6. The IT employee who never gets back to you.

This employee talks the talk but doesn't walk the walk. They are over promisers but rarely deliver on time. They can be either extremely charismatic or super introverted. Either way you will have to request something at least 5 times before you get the goods delivered.

Common phrases include:

'Yes, just give me 5 minutes and I'll have it sorted'

'Hello IT, have you tried turning it on and off?' (see The IT Crowd show).

7. The Chatterbox

This person needs to talk to everyone about every detail of their life. Even when no one is listening. They will often repeat themselves and their stories to different individuals. Their natural habitat is the kitchen or common rooms. Why? because this is where they can talk freely to everyone and anyone. You wonder how this person actually gets any work done.

They also have bionic hearing and a genuine FOMO (fear of missing out) even when the conversation doesn't involve them.

8. The Freeloader

Usually quiet and gets on with their work, in fact you rarely see them....
That is, until there is free cake in the kitchen because they are the first person there. Like a 'jack in the box' they will pop up unexpectedly.

Common phrases by this individual include:

'Is there a bar tab?'

'Is work paying for this event?' if the answer is no. They won't be there. Or will leave swiftly.

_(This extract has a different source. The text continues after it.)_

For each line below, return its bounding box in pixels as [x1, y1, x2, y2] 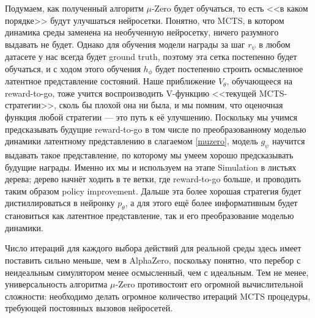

Why? because they are a free loader.

9. The Mystery Bludger

This person doesn't seem to adhere to normal working schedules. Some days they are there at 9am and others at 11am. They never seem to produce any work and are often caught snoozing away at their desks.

The mystery? why no one has fired them yet.

If there was an award for a person who 'can get away with anything for the longest period of time without getting fired' this person would win it.

10.  The Snake in the Grass

Friend or foe? This person makes it difficult to choose. On the one hand they are very nice to your face. On the other hand you receive information from other people of the things they have said about you, including dobbing you in for things that you may or may not have done.

The trust is no longer there. 'Once bitten twice shy' applies here. Beware.

11. The Sleazy One 

Thought you caught them staring at you? your instinct is more than likely correct. This person can be any age. This is a sexual harassment case waiting to happen. Keep your distance and do not approach, especially after The Sleazy One has had some drinks. Avoid eye contact at all times.

12. The Mother Hen

Stereotypically a middle aged woman. Is friendly with everyone. Calls everyone 'darling' and 'sweetie'. She looks after everyone but has a strong backbone and will stand up for herself if need be. She is the mother hen. She is selfless, knows everything and has been in her position for about 20 years or more. Her only downside? She's not a fan of change. Or technology.